• _Task description_
Your answer should hold all lines of the entries that include the word "baseboard".

BEGIN Entries provided

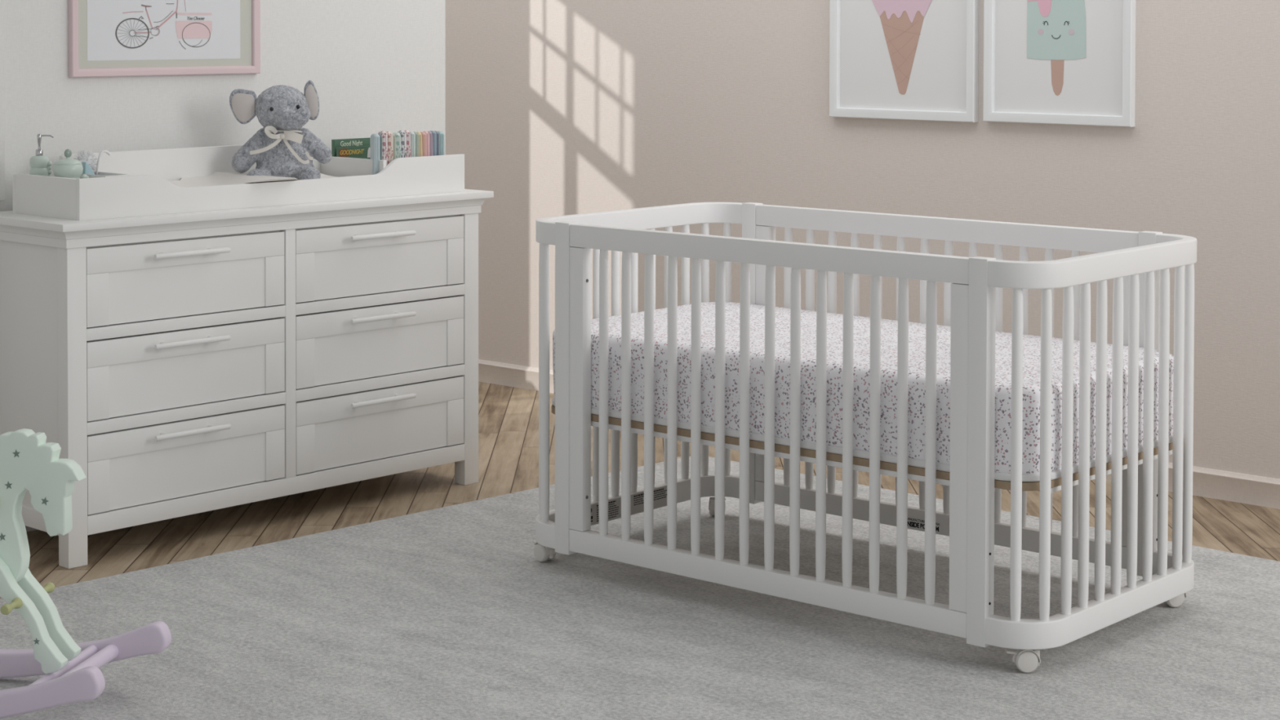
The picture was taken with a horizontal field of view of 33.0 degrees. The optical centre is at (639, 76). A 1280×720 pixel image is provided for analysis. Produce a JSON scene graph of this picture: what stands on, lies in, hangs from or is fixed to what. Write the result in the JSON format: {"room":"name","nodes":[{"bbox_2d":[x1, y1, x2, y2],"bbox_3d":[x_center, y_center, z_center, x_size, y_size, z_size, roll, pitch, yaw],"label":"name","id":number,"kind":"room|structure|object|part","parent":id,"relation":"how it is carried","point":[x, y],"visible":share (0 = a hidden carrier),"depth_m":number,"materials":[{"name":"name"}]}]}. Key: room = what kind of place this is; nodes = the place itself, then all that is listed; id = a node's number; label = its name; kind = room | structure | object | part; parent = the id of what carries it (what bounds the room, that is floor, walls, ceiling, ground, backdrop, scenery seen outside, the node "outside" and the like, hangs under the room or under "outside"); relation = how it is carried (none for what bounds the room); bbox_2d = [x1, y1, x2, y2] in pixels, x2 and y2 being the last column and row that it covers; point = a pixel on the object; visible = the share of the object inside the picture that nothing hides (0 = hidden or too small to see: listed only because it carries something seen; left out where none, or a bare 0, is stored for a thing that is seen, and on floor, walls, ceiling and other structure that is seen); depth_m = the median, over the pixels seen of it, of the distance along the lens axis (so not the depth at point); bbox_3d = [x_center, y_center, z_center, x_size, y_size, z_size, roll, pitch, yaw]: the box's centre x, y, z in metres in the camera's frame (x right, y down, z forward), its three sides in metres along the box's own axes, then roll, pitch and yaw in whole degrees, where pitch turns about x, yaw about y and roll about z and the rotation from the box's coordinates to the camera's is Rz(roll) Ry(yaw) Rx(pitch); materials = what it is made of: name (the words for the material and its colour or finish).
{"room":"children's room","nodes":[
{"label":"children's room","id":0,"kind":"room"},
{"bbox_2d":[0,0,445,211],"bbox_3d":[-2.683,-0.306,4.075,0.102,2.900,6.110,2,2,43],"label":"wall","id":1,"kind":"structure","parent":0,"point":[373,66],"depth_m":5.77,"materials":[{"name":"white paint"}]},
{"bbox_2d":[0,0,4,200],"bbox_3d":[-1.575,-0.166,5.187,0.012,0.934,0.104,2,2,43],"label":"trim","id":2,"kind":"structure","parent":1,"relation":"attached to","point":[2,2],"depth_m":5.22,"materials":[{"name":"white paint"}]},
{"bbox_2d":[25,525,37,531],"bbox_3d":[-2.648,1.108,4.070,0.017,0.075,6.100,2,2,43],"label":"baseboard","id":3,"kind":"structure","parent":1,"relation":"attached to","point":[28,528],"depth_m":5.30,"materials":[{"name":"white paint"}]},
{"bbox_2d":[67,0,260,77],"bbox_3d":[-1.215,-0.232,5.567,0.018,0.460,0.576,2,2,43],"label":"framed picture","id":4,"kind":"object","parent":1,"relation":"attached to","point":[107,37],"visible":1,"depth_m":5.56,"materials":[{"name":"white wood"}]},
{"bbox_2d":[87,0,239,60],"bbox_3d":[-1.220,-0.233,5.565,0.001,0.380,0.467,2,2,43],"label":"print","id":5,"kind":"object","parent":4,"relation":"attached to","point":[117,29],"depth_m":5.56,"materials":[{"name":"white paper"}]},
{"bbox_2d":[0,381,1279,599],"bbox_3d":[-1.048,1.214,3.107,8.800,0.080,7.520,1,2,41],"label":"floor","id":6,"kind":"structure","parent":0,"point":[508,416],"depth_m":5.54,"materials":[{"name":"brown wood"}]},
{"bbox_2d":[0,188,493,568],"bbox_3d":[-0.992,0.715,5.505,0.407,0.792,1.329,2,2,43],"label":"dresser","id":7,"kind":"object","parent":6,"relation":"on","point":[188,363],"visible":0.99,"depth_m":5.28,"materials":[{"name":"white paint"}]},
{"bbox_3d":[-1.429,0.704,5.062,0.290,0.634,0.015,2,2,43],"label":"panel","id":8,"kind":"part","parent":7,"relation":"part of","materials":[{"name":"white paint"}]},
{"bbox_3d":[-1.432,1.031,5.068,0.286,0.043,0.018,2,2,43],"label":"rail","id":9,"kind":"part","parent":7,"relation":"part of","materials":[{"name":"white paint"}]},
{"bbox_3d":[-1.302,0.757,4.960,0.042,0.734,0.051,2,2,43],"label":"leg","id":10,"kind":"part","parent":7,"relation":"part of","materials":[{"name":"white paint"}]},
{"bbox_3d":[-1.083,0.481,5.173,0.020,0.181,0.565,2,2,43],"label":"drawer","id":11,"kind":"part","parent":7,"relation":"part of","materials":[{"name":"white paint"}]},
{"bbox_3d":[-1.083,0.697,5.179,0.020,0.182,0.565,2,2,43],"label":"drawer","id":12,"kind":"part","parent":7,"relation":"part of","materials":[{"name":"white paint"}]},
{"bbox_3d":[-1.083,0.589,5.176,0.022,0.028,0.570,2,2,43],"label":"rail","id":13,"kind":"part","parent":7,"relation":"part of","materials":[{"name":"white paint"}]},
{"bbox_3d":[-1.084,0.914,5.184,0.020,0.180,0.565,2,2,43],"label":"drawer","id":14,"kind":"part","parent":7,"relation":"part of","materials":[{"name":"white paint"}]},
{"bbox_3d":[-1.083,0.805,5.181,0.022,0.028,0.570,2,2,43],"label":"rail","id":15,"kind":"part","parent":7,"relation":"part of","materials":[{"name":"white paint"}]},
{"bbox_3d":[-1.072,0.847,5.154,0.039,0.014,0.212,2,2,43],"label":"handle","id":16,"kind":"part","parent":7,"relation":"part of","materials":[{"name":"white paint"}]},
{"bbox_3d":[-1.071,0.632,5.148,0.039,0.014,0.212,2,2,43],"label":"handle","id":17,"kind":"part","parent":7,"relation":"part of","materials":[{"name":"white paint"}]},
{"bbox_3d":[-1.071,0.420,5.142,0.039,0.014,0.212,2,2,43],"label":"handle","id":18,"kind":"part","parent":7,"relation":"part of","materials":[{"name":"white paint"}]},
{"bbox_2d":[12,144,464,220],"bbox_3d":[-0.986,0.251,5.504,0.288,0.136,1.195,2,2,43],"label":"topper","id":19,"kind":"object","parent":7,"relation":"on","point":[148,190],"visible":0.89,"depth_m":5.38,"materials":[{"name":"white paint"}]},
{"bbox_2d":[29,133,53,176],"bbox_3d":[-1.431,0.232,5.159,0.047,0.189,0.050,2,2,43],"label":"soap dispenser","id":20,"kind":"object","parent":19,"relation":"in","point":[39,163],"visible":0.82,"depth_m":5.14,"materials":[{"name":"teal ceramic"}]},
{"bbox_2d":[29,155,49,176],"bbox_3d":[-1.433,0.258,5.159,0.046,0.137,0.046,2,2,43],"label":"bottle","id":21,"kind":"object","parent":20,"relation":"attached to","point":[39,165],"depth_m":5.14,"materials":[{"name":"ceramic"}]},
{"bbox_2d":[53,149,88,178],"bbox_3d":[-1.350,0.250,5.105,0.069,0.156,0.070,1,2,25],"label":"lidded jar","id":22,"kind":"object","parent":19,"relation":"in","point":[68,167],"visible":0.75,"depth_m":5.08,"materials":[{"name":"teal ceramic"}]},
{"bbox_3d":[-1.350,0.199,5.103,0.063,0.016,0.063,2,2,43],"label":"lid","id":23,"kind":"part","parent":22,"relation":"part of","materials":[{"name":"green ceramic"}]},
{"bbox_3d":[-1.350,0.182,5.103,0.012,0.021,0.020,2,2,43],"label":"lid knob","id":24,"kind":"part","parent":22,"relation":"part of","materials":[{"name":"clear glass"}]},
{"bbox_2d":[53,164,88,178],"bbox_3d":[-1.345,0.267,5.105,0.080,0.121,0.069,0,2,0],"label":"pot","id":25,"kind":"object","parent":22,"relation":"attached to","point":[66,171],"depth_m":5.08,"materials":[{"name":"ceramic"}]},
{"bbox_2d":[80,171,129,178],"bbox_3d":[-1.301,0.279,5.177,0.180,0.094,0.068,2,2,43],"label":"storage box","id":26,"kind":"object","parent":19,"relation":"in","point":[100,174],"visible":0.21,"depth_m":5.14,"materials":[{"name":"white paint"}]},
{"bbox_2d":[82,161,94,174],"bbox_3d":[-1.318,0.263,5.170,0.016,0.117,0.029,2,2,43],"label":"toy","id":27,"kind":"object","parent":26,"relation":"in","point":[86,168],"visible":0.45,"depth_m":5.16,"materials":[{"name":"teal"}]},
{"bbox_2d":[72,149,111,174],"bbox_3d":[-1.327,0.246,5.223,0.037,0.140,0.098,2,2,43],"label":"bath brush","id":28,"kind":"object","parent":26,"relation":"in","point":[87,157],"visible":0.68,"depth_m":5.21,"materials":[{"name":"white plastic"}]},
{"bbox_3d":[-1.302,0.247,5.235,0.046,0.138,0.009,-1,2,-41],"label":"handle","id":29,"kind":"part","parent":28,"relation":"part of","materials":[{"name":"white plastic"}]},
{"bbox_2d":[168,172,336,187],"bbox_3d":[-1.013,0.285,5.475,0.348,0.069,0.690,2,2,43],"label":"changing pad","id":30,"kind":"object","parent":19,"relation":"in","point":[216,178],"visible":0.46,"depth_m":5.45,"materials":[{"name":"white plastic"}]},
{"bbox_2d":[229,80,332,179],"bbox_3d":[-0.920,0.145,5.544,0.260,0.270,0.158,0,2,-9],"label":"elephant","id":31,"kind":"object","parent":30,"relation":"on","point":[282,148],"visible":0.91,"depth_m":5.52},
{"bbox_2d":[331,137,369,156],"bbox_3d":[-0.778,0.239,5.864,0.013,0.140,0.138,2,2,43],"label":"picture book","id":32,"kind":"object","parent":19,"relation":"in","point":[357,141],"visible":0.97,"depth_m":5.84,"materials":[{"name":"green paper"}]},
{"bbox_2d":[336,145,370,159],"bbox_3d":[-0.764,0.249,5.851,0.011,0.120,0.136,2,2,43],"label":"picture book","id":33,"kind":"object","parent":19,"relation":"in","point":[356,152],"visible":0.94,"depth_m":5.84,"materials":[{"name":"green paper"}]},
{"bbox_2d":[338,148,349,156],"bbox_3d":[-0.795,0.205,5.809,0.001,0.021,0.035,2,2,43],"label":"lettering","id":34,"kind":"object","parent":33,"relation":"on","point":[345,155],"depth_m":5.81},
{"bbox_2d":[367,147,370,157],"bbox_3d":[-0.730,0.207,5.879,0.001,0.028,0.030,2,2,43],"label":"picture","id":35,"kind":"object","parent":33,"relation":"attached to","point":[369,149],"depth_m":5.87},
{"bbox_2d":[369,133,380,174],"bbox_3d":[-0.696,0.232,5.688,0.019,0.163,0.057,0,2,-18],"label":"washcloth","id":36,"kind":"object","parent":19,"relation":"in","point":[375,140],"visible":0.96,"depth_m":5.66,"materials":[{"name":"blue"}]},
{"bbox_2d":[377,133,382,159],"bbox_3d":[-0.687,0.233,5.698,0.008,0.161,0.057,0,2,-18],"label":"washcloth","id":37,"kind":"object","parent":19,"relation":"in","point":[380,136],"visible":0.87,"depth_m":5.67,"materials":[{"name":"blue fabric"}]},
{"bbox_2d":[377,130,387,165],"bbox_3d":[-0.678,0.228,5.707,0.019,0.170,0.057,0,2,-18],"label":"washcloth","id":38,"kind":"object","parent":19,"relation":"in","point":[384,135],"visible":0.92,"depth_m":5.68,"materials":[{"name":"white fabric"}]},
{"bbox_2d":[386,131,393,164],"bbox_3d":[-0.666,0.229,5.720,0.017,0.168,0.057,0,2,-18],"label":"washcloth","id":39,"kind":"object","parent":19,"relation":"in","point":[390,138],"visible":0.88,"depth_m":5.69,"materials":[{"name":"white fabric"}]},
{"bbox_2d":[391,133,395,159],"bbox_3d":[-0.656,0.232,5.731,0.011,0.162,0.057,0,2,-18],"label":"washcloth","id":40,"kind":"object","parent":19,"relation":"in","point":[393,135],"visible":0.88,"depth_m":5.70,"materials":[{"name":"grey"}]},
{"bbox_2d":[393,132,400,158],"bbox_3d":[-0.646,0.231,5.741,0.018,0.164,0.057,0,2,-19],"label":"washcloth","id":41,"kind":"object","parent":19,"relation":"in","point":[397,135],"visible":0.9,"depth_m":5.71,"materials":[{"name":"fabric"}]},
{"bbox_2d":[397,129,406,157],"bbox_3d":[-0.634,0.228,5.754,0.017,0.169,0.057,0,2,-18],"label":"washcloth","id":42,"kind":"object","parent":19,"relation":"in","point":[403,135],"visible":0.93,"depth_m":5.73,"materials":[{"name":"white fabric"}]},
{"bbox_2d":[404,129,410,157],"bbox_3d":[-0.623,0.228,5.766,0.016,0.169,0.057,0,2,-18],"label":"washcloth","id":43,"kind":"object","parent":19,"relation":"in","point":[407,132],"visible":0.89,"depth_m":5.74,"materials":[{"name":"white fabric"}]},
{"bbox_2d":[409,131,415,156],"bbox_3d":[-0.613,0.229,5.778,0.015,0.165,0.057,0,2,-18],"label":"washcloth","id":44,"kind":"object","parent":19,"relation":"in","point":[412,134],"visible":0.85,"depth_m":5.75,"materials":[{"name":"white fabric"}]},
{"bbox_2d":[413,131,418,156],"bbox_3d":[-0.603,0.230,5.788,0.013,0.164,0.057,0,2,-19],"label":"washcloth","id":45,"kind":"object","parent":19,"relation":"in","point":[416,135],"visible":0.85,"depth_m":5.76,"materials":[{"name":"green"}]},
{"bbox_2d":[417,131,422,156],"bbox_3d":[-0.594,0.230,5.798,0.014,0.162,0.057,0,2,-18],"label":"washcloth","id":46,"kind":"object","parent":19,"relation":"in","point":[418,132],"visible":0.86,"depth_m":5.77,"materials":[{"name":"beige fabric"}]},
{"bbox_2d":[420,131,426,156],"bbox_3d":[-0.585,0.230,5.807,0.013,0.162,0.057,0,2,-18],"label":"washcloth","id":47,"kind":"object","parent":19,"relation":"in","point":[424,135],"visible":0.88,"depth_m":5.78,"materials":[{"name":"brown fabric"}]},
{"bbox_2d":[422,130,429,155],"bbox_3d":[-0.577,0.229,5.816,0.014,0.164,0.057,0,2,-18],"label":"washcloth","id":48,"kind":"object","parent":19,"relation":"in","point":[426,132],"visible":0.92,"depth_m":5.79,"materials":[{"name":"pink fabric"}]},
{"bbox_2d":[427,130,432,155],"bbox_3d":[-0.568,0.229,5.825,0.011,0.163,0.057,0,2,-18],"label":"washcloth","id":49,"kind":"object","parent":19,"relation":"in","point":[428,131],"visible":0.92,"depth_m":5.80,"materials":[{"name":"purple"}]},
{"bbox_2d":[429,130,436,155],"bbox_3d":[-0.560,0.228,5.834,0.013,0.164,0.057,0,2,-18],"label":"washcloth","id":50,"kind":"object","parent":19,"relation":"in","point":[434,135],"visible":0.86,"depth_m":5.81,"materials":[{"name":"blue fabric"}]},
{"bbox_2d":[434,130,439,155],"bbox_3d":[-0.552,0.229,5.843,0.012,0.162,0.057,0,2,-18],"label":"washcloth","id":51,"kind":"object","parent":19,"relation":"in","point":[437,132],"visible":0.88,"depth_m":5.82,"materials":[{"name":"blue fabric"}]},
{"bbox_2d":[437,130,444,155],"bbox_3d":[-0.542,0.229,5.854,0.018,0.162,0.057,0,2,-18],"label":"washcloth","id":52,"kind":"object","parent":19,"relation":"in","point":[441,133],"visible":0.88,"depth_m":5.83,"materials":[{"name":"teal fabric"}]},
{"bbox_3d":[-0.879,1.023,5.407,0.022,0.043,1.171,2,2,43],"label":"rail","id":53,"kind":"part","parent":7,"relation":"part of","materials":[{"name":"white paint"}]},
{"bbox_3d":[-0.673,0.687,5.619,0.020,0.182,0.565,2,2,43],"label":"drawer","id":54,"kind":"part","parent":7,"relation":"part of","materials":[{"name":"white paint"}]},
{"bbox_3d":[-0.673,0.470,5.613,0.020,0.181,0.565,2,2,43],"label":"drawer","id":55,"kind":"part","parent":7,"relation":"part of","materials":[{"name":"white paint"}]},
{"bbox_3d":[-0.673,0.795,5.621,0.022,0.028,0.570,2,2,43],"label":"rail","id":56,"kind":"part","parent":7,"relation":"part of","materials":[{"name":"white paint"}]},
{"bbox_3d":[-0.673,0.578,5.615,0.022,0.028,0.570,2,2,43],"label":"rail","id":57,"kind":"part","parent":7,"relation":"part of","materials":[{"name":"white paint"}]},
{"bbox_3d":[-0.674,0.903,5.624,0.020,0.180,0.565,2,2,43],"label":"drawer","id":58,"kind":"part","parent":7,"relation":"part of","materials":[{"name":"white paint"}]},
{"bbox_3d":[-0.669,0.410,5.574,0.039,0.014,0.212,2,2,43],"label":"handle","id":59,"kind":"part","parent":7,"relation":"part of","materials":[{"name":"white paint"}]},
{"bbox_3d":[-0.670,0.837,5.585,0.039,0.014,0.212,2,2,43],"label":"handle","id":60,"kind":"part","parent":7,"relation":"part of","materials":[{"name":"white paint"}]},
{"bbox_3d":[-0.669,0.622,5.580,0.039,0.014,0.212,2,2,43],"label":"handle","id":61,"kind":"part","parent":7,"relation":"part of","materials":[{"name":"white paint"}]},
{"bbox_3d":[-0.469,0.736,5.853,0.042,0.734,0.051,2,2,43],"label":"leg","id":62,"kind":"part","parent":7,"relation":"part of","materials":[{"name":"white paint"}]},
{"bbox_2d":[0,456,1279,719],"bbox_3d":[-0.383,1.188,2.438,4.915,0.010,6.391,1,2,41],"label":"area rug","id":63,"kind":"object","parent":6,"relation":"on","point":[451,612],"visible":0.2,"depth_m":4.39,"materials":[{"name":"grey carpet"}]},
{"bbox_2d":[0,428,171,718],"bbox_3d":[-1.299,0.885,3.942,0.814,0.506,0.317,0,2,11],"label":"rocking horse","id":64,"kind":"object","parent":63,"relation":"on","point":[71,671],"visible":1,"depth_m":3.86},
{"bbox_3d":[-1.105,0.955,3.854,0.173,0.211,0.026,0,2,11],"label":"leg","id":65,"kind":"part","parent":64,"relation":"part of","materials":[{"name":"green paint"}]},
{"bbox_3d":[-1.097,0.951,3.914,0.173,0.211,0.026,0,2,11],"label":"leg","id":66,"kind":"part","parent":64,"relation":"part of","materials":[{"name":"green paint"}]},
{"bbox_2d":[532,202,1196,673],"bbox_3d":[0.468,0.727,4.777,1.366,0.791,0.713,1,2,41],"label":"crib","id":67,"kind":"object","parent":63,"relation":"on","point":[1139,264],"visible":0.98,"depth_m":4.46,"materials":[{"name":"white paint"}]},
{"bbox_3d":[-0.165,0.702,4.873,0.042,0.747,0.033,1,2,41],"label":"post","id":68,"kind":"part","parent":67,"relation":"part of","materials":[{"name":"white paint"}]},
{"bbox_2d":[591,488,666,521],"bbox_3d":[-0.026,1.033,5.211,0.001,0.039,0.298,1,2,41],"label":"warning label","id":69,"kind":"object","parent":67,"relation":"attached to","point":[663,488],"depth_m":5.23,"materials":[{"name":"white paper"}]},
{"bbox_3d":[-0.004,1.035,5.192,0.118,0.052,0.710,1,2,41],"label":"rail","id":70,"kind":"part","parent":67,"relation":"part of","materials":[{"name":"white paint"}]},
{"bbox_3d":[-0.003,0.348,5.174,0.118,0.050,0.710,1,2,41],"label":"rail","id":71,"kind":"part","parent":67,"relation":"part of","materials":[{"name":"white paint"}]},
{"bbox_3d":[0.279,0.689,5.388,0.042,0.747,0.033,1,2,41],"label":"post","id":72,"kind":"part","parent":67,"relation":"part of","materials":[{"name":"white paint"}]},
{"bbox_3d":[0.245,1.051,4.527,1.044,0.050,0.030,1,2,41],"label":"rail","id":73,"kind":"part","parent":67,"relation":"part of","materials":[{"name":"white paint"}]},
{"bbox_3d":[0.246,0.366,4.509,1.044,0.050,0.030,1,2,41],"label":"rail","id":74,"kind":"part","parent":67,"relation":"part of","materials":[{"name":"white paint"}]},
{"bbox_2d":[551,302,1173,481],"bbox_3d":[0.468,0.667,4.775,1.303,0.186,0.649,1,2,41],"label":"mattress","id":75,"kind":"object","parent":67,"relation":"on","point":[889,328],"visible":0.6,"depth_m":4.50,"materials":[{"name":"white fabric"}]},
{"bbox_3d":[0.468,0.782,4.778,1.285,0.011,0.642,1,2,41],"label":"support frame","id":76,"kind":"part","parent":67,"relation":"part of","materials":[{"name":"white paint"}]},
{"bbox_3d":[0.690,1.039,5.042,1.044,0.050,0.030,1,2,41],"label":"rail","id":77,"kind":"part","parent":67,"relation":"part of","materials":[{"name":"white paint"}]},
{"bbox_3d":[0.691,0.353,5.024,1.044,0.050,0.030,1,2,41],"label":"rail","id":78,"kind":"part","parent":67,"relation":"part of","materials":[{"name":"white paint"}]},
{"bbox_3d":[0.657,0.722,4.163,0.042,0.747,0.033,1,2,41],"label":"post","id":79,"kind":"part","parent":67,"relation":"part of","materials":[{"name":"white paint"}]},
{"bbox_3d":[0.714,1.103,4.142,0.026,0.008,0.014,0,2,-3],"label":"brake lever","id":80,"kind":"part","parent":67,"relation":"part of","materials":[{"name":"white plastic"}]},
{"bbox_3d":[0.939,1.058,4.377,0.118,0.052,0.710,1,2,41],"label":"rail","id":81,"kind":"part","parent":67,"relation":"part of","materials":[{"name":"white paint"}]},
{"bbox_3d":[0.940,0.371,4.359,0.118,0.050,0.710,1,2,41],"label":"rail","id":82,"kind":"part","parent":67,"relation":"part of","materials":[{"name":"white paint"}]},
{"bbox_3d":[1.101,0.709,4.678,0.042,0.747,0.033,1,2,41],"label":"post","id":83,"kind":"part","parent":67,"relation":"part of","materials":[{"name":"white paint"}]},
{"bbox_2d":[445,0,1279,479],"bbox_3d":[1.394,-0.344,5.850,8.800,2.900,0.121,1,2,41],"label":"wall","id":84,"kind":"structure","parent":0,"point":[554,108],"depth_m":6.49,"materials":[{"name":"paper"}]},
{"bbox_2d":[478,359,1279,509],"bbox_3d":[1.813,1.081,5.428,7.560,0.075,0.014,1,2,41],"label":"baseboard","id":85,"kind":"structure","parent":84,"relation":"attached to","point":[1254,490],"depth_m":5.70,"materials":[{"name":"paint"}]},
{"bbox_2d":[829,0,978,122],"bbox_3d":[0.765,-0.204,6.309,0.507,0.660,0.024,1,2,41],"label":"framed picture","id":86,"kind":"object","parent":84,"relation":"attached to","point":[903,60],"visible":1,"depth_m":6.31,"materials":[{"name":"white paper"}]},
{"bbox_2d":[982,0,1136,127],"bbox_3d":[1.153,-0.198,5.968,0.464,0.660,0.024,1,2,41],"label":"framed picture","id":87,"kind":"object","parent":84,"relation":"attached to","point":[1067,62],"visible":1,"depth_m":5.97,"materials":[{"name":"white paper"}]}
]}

END Entries provided

• _Solution to this task_
{"bbox_2d":[25,525,37,531],"bbox_3d":[-2.648,1.108,4.070,0.017,0.075,6.100,2,2,43],"label":"baseboard","id":3,"kind":"structure","parent":1,"relation":"attached to","point":[28,528],"depth_m":5.30,"materials":[{"name":"white paint"}]},
{"bbox_2d":[478,359,1279,509],"bbox_3d":[1.813,1.081,5.428,7.560,0.075,0.014,1,2,41],"label":"baseboard","id":85,"kind":"structure","parent":84,"relation":"attached to","point":[1254,490],"depth_m":5.70,"materials":[{"name":"paint"}]},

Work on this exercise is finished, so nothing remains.